Conference The Idea of Belonging

History for Peace conference 2024 © The Seagull Foundation for Arts

Thu, 01.08.2024 -
Sat, 03.08.2024

Tollygunge Club Kolkata

8th Annual History for Peace Conference

Belonging is a multifaceted concept. It goes beyond mere physical presence or legal status —it involves emotional attachment and a sense of acceptance and validation within a particular community or nation. What exactly does it mean to feel like one belongs? Is the sense of belonging tied to language, ethnicity, religion, caste, socioeconomic class, or perhaps food habits?
Furthermore, as societies evolve and undergo demographic shifts—through globalization, urbanization and migrations—how does the notion of belonging evolve? What roles do historical narratives, familial ties and personal experiences play?

The 8th Annual History for Peace Conference organized by the Seagull Foundation for the Arts and supported by the Goethe-Institut Kolkata will explore some of the diverse questions.

Goethe-Institut Kolkata is glad to invite Amir Theilhaber as the keynote speaker for the conference this year.

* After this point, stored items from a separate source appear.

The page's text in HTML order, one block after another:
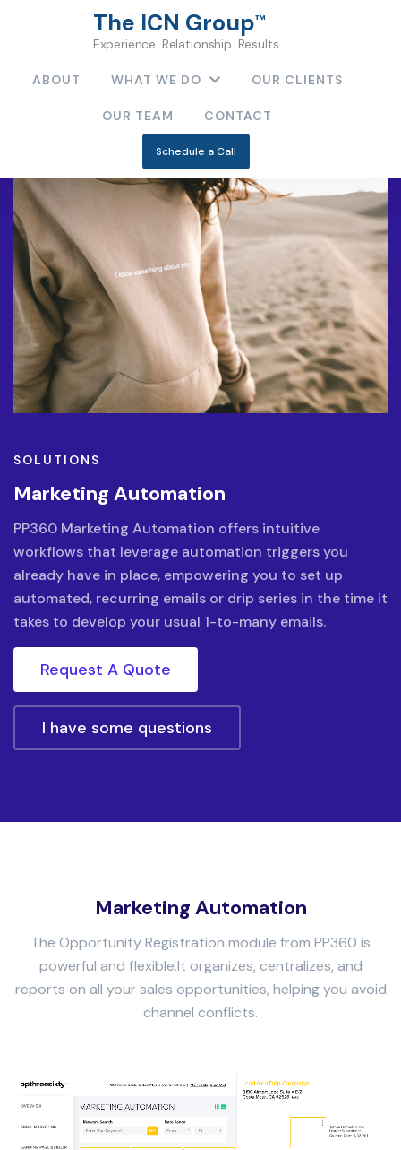
The ICN Group™
Experience. Relationship. Results.
ABOUT WHAT WE DO OUR CLIENTS
OUR TEAM CONTACT
Schedule a Call
SOLUTIONS
Marketing Automation
PP360 Marketing Automation offers intuitive
workflows that leverage automation triggers you
already have in place, empowering you to set up
automated, recurring emails or drip series in the time it
takes to develop your usual 1-to-many emails.
Request A Quote
I have some questions
Marketing Automation
The Opportunity Registration module from PP360 is
powerful and flexible.It organizes, centralizes, and
reports on all your sales opportunities, helping you avoid
channel conflicts.
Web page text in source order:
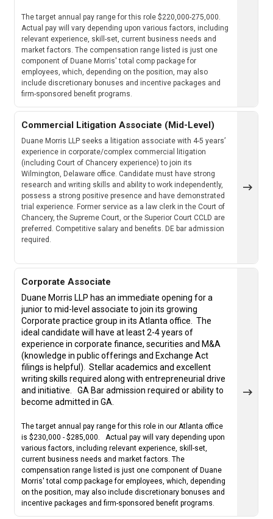
The target annual pay range for this role $220,000-275,000.
Actual pay will vary depending upon various factors, including
relevant experience, skill-set, current business needs and
market factors. The compensation range listed is just one
component of Duane Morris' total comp package for
employees, which, depending on the position, may also
include discretionary bonuses and incentive packages and
firm-sponsored benefit programs.
Commercial Litigation Associate (Mid-Level)
Duane Morris LLP seeks a litigation associate with 4-5 years’
experience in corporate/complex commercial litigation
(including Court of Chancery experience) to join its
Wilmington, Delaware office. Candidate must have strong
research and writing skills and ability to work independently,
possess a strong positive presence and have demonstrated
trial experience. Former service as a law clerk in the Court of
Chancery, the Supreme Court, or the Superior Court CCLD are
preferred. Competitive salary and benefits. DE bar admission
required.
Corporate Associate
Duane Morris LLP has an immediate opening for a
junior to mid-level associate to join its growing
Corporate practice group in its Atlanta office. The
ideal candidate will have at least 2-4 years of
experience in corporate finance, securities and M&A
(knowledge in public offerings and Exchange Act
filings is helpful).
Stellar academics and excellent
writing skills required along with entrepreneurial drive
and initiative.
GA Bar admission required or ability to
become admitted in GA.
The target annual pay range for this role in our Atlanta office
is $230,000 - $285,000. Actual pay will vary depending upon
various factors, including relevant experience, skill-set,
current business needs and market factors. The
compensation range listed is just one component of Duane
Morris' total comp package for employees, which, depending
on the position, may also include discretionary bonuses and
incentive packages and firm-sponsored benefit programs.
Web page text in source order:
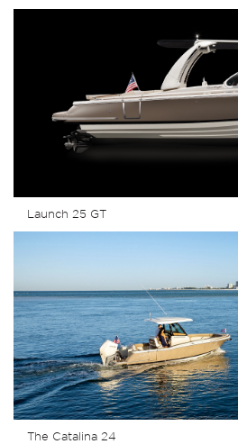
Launch 25 GT
The Catalina 24
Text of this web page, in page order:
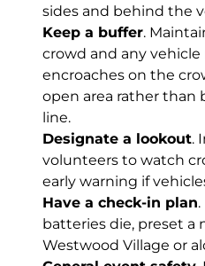
sides and behind the
Keep a buffer.
crowd and any
encroaches on the
open area rather than
line.
Designate a lookout.
volunteers to watch
early warning if
Have a check-in plan
batteries die, preset
Westwood Village or
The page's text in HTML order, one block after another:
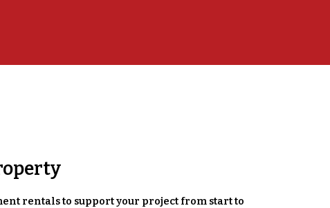
rentals to support your project from start to
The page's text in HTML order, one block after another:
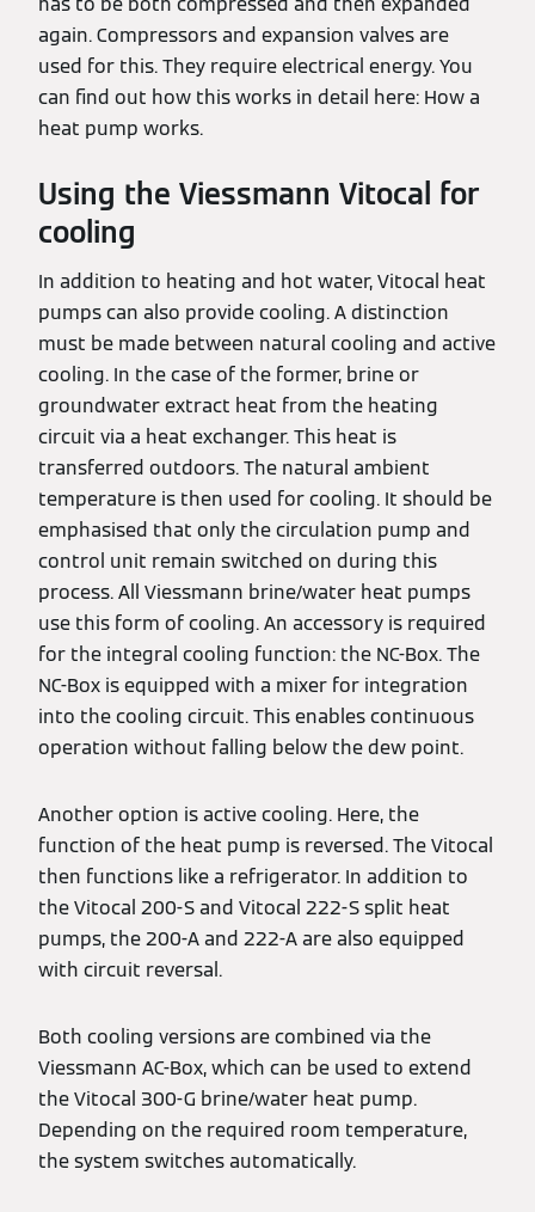
again. Compressors and expansion valves are
used for this. They require electrical energy. You
can find out how this works in detail here: How a
heat pump works.
Using the Viessmann Vitocal for
cooling
In addition to heating and hot water, Vitocal heat
pumps can also provide cooling. A distinction
must be made between natural cooling and active
cooling. In the case of the former, brine or
groundwater extract heat from the heating
circuit via a heat exchanger. This heat is
transferred outdoors. The natural ambient
temperature is then used for cooling. It should be
emphasised that only the circulation pump and
control unit remain switched on during this
process. All Viessmann brine/water heat pumps
use this form of cooling. An accessory is required
for the integral cooling function: the NC-Box. The
NC-Box is equipped with a mixer for integration
into the cooling circuit. This enables continuous
operation without falling below the dew point.
Another option is active cooling. Here, the
function of the heat pump is reversed. The Vitocal
then functions like a refrigerator. In addition to
the Vitocal 200-S and Vitocal 222-S split heat
pumps, the 200-A and 222-A are also equipped
with circuit reversal.
Both cooling versions are combined via the
Viessmann AC-Box, which can be used to extend
the Vitocal 300-G brine/water heat pump.
Depending on the required room temperature,
the system switches automatically.
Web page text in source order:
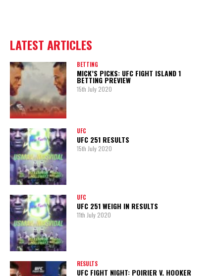
LATEST ARTICLES
BETTING
MICK’S PICKS: UFC FIGHT ISLAND 1
BETTING PREVIEW
15th July 2020
UFC
UFC 251 RESULTS
15th July 2020
UFC
UFC 251 WEIGH IN RESULTS
11th July 2020
RESULTS
UFC FIGHT NIGHT: POIRIER V. HOOKER
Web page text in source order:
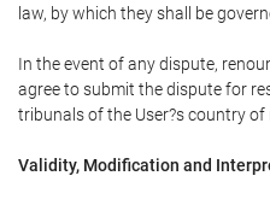
law, by which they shall be
In the event of any dispute,
agree to submit the dispute for
tribunals of the User?s country of
Validity, Modification and
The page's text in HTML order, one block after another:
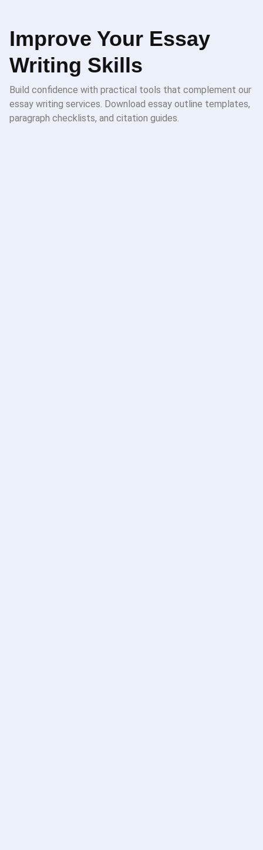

INDIAN CULTURE IN THE AGE OF EMPIRE AND ITS REMNANTS: A GERMAN TAKE AND CONTESTED BELONGING

The Indar Sabha by Agha Hassan Amanat from Lucknow was a genre setting theatre play of the 19th century, spreading after the repression of the 1857 rebellion to Calcutta and from there all across South Asia. Combining Persian, Urdu, Hindi and Arabic languages, po­etic styles, and literary elements from the Hindu and Islamic canons, it was an emblematic theatre piece of India’s composite culture. Some saw in it a piece of anti-British resistance, others a decadent escape into a fairytale world. The German Orientalist Friedrich Rosen, house teacher at the British viceroy Lord Dufferin’s court in the 1880s, thought that he found in the Indar Sabha a theatre piece representative of the multi-layered modern Indian national spirit—a spirit from which India should muster its own organic development, rather than harking back to ancient Sanskrit drama or importing Shakespearean plays. This talk digs into these entanglements of British Imperialism, German Orientalism and Indian culture. How was belonging and the significance of what and who belongs framed in the age of empire, and how did this sow the seeds for a nationalist age? What remains from this age and where? And is any of it worth recovering from oblivion?
 

Amir Theilhaber © Amir Theilhaber

AMIR THEILHABER

Amir Theilhaber is a post doc researcher at Bielefeld University’s Department of History, where he works on the history of the ethnological collection at the Lippisches Landesmu­seum in nearby peripheral Detmold. Theilhaber completed his BA in International Affairs at Vesalius College – Vrije Universiteit Brussel (2006), his MA in Islamic and Middle Eastern Studies at the Hebrew University Jerusalem (2009), and his PhD in History at the Technical University Berlin (2018). He’s the author of the book Friedrich Rosen. Orientalist Scholarship and International Politics (De Gruyter, 2020). During a fellowship at the German Historical Institute in Washington D.C. he has researched Orientalist knowledge circulation between the United States of America and Germany, and he taught seminars on the Aryan myth in different global con­texts at the Center for Antisemitism Research at the TU Berlin and at the European Jewish Summer University in Hohenems.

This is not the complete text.